2.3.2 Object tracking evaluation
We evaluated the tracking architectures against the movement dataset by
calculating precision, recall and a F1 score and by assessing the
movement data (see Section 2.3.3). To calculate precision recall and a
F1 score, we manually observed every second of video and determined if
the OT architecture was correctly tracking the yellowfin bream
individual (Supplementary B). We defined a true positive as a correct
detection of yellowfin bream and then accurate tracking of the
individual for ≥ 50% of the time where yellowfin bream appeared on
frame (Supplementary B). A false negative was when a bream was not
detected and tracked or if the yellowfin bream was tracked <
50% of the time when the fish appeared on frame. Additionally, we
classified a false positive when a non-yellowfin bream object was
detected and tracked or when a yellowfin bream was detected but the
tracking architecture failed by then tracking a non-yellowfin bream
object.
2.3.3 Movement
assessment
The movement assessment was done to evaluate the accuracy of the
directions provided by the tracker. We obtained one row of tracking data
per frame when a fish was detected and subsequently tracked. For each
tracking output, the OT architecture provided a tracking angle of
movement in 2 dimensions.
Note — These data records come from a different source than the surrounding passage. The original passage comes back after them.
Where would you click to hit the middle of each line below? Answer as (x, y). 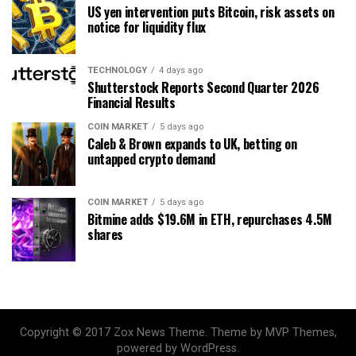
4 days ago (181, 70)
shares (106, 234)
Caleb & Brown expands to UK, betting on (192, 144)
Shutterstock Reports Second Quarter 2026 (203, 87)
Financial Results (132, 103)
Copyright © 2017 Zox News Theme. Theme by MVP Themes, (178, 333)
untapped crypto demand (151, 159)
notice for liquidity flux (147, 27)
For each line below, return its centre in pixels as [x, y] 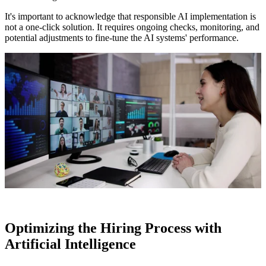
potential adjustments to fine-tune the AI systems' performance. [122, 38]
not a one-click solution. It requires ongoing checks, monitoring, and [132, 27]
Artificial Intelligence [70, 244]
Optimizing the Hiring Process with [113, 228]
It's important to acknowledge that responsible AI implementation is [130, 17]
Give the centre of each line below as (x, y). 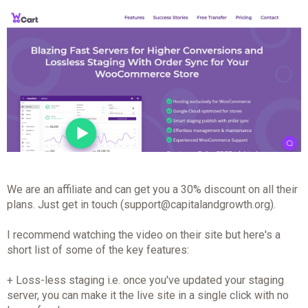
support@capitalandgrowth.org (197, 205)
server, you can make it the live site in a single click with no (147, 296)
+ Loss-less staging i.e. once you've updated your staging (145, 280)
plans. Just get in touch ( (65, 205)
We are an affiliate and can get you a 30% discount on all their (152, 190)
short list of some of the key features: (98, 250)
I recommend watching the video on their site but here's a (143, 235)
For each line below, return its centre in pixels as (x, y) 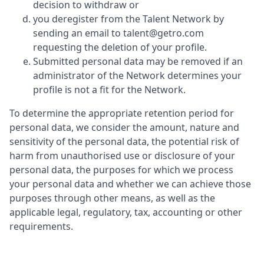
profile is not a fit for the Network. (109, 90)
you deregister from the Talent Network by (128, 19)
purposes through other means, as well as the (112, 198)
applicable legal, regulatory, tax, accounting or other (126, 212)
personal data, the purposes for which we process (121, 170)
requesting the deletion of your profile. (120, 47)
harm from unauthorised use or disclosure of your (122, 156)
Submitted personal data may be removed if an (138, 61)
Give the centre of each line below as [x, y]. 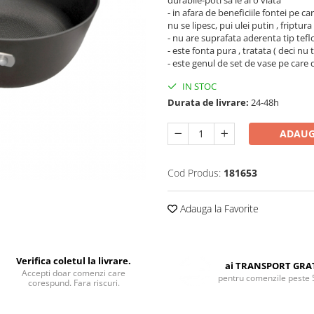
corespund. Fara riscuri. [74, 283]
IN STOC [198, 86]
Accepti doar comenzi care [74, 273]
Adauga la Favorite [218, 209]
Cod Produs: [194, 173]
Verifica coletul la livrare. [74, 261]
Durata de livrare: [208, 102]
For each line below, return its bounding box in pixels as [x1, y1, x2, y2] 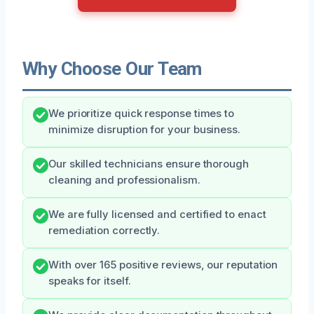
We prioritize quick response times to [48, 107, 235, 120]
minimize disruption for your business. [48, 123, 240, 136]
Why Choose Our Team [22, 57, 202, 79]
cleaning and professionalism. [48, 173, 200, 186]
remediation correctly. [48, 224, 161, 237]
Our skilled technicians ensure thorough [48, 157, 249, 170]
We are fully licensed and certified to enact [48, 207, 266, 221]
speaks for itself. [48, 274, 131, 287]
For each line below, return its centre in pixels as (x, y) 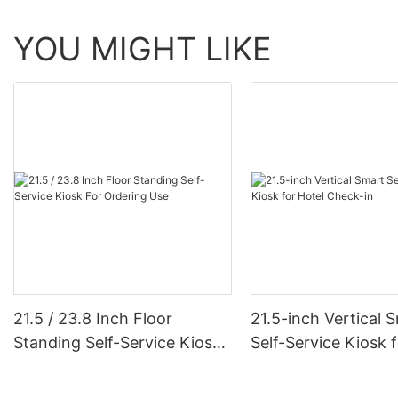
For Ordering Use (78, 366)
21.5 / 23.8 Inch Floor (93, 318)
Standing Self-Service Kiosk (117, 342)
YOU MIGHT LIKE (143, 48)
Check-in (285, 366)
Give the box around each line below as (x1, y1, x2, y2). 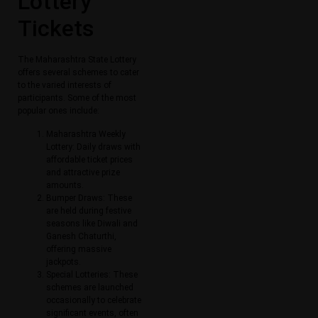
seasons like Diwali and (46, 218, 138, 229)
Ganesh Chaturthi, (46, 231, 116, 241)
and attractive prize (46, 167, 120, 177)
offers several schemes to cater (18, 67, 139, 78)
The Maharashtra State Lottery (18, 55, 136, 65)
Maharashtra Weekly (46, 128, 126, 139)
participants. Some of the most (18, 93, 136, 104)
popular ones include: (18, 106, 99, 116)
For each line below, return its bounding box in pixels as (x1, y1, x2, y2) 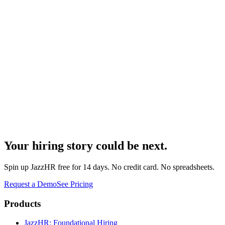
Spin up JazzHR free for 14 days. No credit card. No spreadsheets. (4, 162, 214, 171)
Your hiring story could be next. (4, 139, 167, 152)
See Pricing (57, 179, 93, 188)
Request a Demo (4, 179, 57, 188)
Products (4, 198, 41, 209)
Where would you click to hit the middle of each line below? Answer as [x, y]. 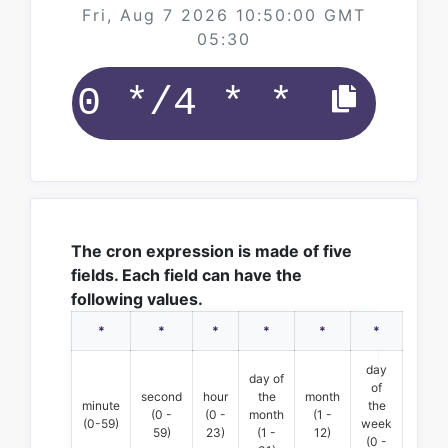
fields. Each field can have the [186, 275]
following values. [137, 299]
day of [266, 378]
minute [101, 405]
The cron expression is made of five [211, 251]
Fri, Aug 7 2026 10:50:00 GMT [224, 15]
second [161, 396]
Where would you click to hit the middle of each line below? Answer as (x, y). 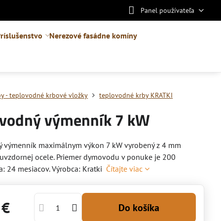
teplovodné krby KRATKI (136, 95)
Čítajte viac (125, 169)
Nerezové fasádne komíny (93, 36)
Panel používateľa (167, 10)
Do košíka (142, 208)
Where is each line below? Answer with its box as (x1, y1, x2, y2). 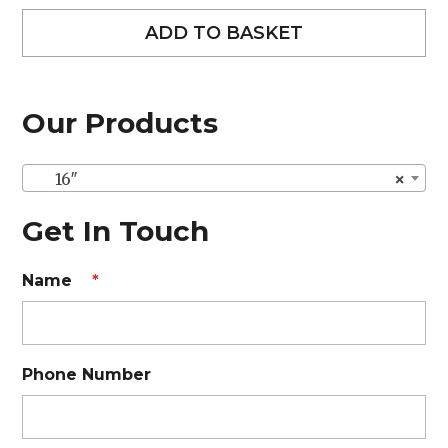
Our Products (22, 106, 219, 141)
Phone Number (22, 364, 152, 384)
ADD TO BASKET (145, 22, 303, 45)
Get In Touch (22, 213, 210, 248)
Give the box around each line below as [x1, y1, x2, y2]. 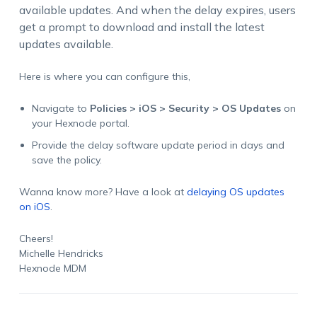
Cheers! [18, 231, 53, 245]
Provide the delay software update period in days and [31, 138, 284, 151]
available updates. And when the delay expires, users [18, 2, 296, 17]
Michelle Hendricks [18, 246, 103, 260]
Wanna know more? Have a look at [18, 185, 187, 198]
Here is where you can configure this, [18, 69, 190, 83]
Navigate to [31, 101, 90, 115]
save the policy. [31, 153, 102, 166]

We grouped tracking angles using reference
angles into four directions: up, down, left and right (Supplementary B).
Because the camera was facing horizontally towards the fish corridor,
parallel with the seafloor, we were able to calculate horizontal
movement of fish. Fish moving up meant that the fish movement had
tracking angles between 44o and
315o. Fish moving right (east) had angles between
45o and 135o, whereas fish moving
left (west) between 225o and 315o.
Finally, fish moving down had tracking angles between
135o and 225o. The tracking angle
for all OT architectures was obtained from the tracker vector that is
generated within each tracker’s bounding box (Supplementary B). By
grouping the directions, we were able to count and group the number of
movement angles per camera and per set. For each camera set, we then
calculated the proportion of each tracking direction and determined net
movement. We defined net movement as the movement angle with the highest
proportion for a video. The data summary was generated in R (R Core
Team, 2019) with the packages ggplot, tidyverse and sqldf (Wickham,
2009; Grothendieck, 2017; Wickham & Henry, 2019).
To groundtruth the tracking data, we manually observed all the videos
and for each fish determined the direction of movement (groundtruth)
(i.e. fish moving mainly right or left). The net movement of each video
was determined (direction with the highest proportion for the video). We
then compared the ground truth output with the net movement direction
from the three OT architectures (Supplementary B).